**Work to complete**
Repeat word for word the lines from the top of the records through the line containing "Lyreco choisit Workday pour (114, 179)", and skip the pictures.

**Extracted data**
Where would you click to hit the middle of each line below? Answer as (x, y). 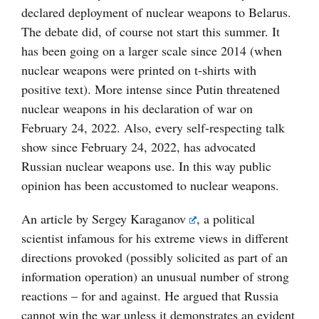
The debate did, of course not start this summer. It (151, 32)
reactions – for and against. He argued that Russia (150, 296)
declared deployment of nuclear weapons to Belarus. (156, 12)
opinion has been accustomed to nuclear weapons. (150, 185)
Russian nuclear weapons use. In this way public (146, 166)
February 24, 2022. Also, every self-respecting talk (153, 128)
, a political (226, 219)
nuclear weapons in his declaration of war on (137, 109)
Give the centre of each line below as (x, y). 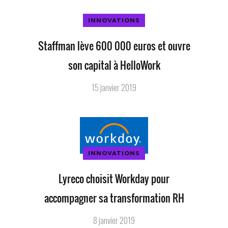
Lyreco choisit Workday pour (114, 179)
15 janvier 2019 (114, 88)
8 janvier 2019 (114, 221)
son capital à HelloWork (114, 65)
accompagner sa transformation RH (114, 198)
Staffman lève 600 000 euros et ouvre (114, 46)
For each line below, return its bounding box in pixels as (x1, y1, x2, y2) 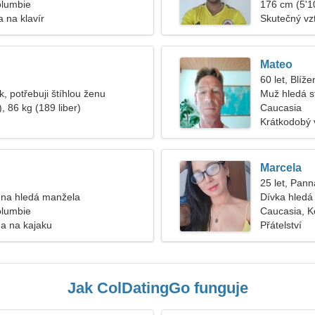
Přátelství (260, 219, 302, 231)
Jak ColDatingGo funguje (67, 279, 248, 297)
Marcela (260, 162, 302, 174)
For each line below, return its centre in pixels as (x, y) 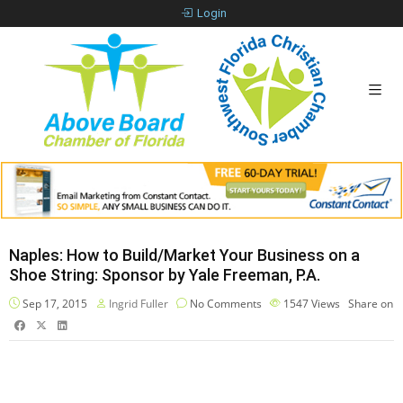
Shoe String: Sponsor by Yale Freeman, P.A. (165, 274)
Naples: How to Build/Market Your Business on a (184, 255)
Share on (371, 303)
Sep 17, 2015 (54, 303)
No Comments (224, 303)
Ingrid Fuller (139, 303)
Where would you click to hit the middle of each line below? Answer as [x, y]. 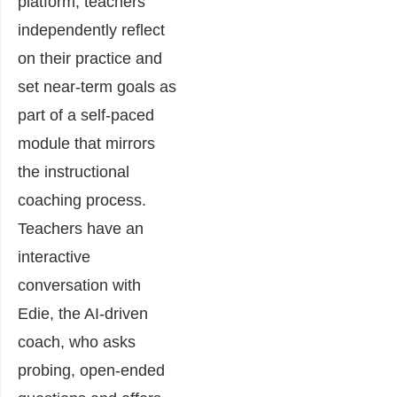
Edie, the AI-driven [83, 314]
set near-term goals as [97, 87]
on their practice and [90, 59]
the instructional [74, 172]
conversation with [79, 286]
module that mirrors [86, 144]
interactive [54, 257]
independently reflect [91, 31]

**Finished exercise**
Where would you click to hit the middle of each line below? Answer as (x, y). 
The debate did, of course not start this summer. It (151, 32)
reactions – for and against. He argued that Russia (150, 296)
declared deployment of nuclear weapons to Belarus. (156, 12)
opinion has been accustomed to nuclear weapons. (150, 185)
Russian nuclear weapons use. In this way public (146, 166)
February 24, 2022. Also, every self-respecting talk (153, 128)
, a political (226, 219)
nuclear weapons in his declaration of war on (137, 109)
Give the centre of each line below as (x, y). 
Lyreco choisit Workday pour (114, 179)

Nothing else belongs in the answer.